Yeah, that sucks. If we really need to track tics separately (and I'm
not so sure, see above), there should be a better way for that...
(...)
I'm wondering whether we should keep this patch and fix on top of it,
or revert it for now... I'm not sure tic processing is working at all
right now.
I've been wondering this too. Yeah, the bios code isn't merged yet, but
this patch means there's no point in merging it until we get TIC fixed
properly. Which I'd hope is 5.1, but I'm not sure how deep this bowl of
spaghetti is.
We also need to make sure that this is not a bug in the bios instead...
Of course. I don't see it yet, but I haven't looked at the code very
closely. From what he wrote in $qemusrc/docs/devel, it seems okay and
the CCWs I see showing up in vfio-ccw seem to match with it. We just
have trouble distinguishing between a "forward" versus "backward" TIC.
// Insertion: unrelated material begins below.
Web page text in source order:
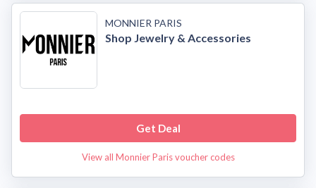
MONNIER PARIS
Shop Jewelry & Accessories
Get Deal
View all Monnier Paris voucher codes

I just replied to patch 15 of Jason's bios series, with a small fix. I
didn't pay particularly close attention at the time, but the original
error I sent here was an Incorrect Length, and both the SEEK and SIDE
had a count of 8 bytes. Fixing that converts the error to a program
check, and the cpa in the irb points to where the read would be. So
this gets things to a more accurate "do we count/copy the TIC when
handling our inputs" scenario as discussed above.
(Why didn't it complain when SEEK set the SLI bit, but SIDE didn't? Odd.)
But at this point, both my laptop and I are out of energy, and I should
plug both in. Will pick things up tomorrow.
Maybe we need a tool for testing that throws random channel programs at
the device :)
Are you peeking at my todo/wish list? :)
:)
Might be something for kvm unit tests? Or do I misunderstand what they
can do?
I haven't considered that too deeply, but I think that could be
possible. Maybe not quickly, but possible.